• [PROMPT] In how many lines of the listing does the string "teatro" appear? Give only the number.

• [STORED DATA]

• • • •

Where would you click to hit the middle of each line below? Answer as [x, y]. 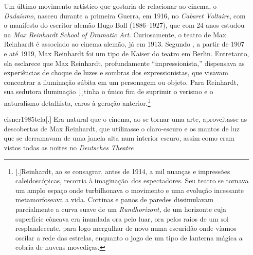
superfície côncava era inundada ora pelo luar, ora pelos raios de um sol [122, 218]
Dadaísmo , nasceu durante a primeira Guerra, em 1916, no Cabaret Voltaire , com [125, 15]
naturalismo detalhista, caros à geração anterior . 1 [77, 102]
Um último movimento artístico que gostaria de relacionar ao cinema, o [110, 6]
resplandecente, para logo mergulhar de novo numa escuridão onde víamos [126, 228]
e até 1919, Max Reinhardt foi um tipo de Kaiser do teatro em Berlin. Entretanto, [126, 53]
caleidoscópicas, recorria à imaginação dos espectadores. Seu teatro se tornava [132, 181]
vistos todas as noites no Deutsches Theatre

• • • •

• [SOLUTION TO THE PROBLEM] 2